La voce rimbombò per tutta la stanza.
La donna le si avvicinò e le strappò la collana che portava al collo: la collana regalata da Sophie.
"D-dammi la collana!" cercò di urlare ad alta voce, ma l'effetto della pozione soporifera, era certa che fosse stata quella la causa del suo sonno, c'era ancora.
Vide che Delphi avvicinò la rosa della collana a un pugnale, non molto grande.
Esso divenne una spada, dalla punta affiliata e la lama luminosa.
"Adesso ti racconto una storia: quando i miei genitori morirono, a causa di Potter, io mi ritrovai sola e indifesa con il marito di mia madre. Ricercato dal Ministero, pagò una donna per crescermi. La odiavo"
Si interruppe un attimo, guardò la punta della spada e la puntò sotto il mento della ragazzina intrappolata.
"Stanca di essere la stupida adolescente cattiva, scagliai la Maledizione Imperius sul signor Diggory e gli feci credere di essere sua nipote: funzionò e funziona ancora adesso."
"Non mi fai di certo pena" disse Rose con la punta tagliente della spada che la ferì sotto il mento.
"Non voglio la tua pietà!"
Tossì e riprese:
"Sono venuta qui per te, piccola Rose. Non posso ucciderti, ma posso ferirti."
"Che cosa ti ho fatto!"
"Sei nata!"
Rose non poteva credere alle sue orecchie: cosa poteva aver fatto a una donna come lei.
"La farò breve: io sono la figlia di Voldemort e di Bellatrix Black. Voglio vendetta per la mia famiglia!"
Spinse ancora più all'interno la punta dell'arma, così tanto, che Rose urlò di dolore.

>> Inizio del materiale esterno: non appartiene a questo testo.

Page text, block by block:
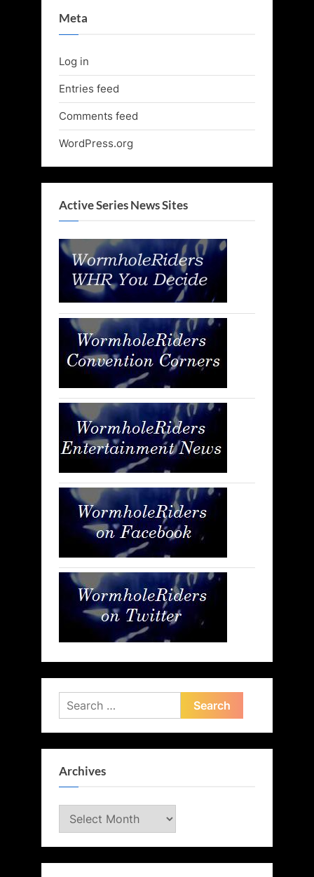
Meta
Log in
Entries feed
Comments feed
WordPress.org
Active Series News Sites
Search
for:
Archives
Archives

Un ragazzino biondo si aggirava per le scale e sentì le urla.
"Chi é?"
Si voltò verso il quadro e sentì un secondo urlo provenire da lì.
"Bombarda!"
Il quadro scoppiò e il tunnel era ben visibile.
Lo percorse e vide la seguente scena: Delphi che colpiva Rose ed ella era indifesa.
"Expelliarmus!" esclamò Scorpius.
Delphi, che si coprì il volto, venne disarmata.
Non poteva attaccare, Scorpius l'avrebbe vista.
Prese la spada e scomparì chissà dove.

Rose usò la bacchetta ingrandita del braccialetto regalato da James per liberarsi.
"Scorpius!" esclamò correndo ad abbracciarlo.
Il ragazzo ricambiò l'abbraccio e rimasero in quella posizione per pochi minuti, prima di uscire la quadro.

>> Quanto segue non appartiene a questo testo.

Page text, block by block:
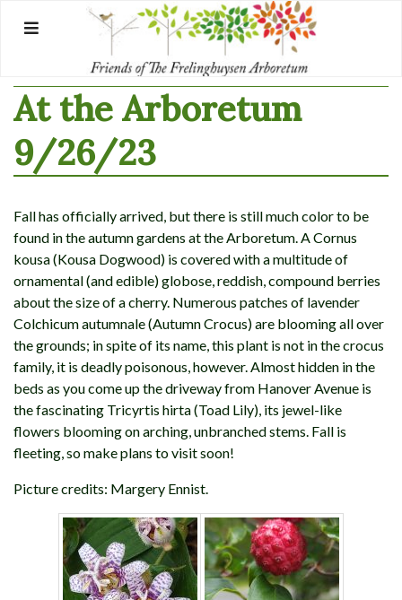
At the Arboretum
9/26/23
Fall has officially arrived, but there is still much color to be
found in the autumn gardens at the Arboretum. A Cornus
kousa (Kousa Dogwood) is covered with a multitude of
ornamental (and edible) globose, reddish, compound berries
about the size of a cherry. Numerous patches of lavender
Colchicum autumnale (Autumn Crocus) are blooming all over
the grounds; in spite of its name, this plant is not in the crocus
family, it is deadly poisonous, however. Almost hidden in the
beds as you come up the driveway from Hanover Avenue is
the fascinating Tricyrtis hirta (Toad Lily), its jewel-like
flowers blooming on arching, unbranched stems. Fall is
fleeting, so make plans to visit soon!
Picture credits: Margery Ennist.

Con l'uso della bacchetta, i due sistemarono il quadro.
"Pace fatta?" chiese Rose sorridente
"Certo che sì!"
I due arrossarono e tornarono nello loro case comuni per riposare, anche se non avevano cenato.

Passarono mesi.
Delphi se ne andò dal castello con la classica scusa:
"Mia zia se n'è andata da poco e devo sostenere mia cugina."
Questa zia, per ironia della sorta, abitava in Albania.

Ora aveva un grande dubbio.
Come mai l'amica le aveva regalato quella collana?
Pura casualità o ordini di qualcuno?

Però, sapeva che Sophie era troppo buona per queste cose; sarà stata una casualità...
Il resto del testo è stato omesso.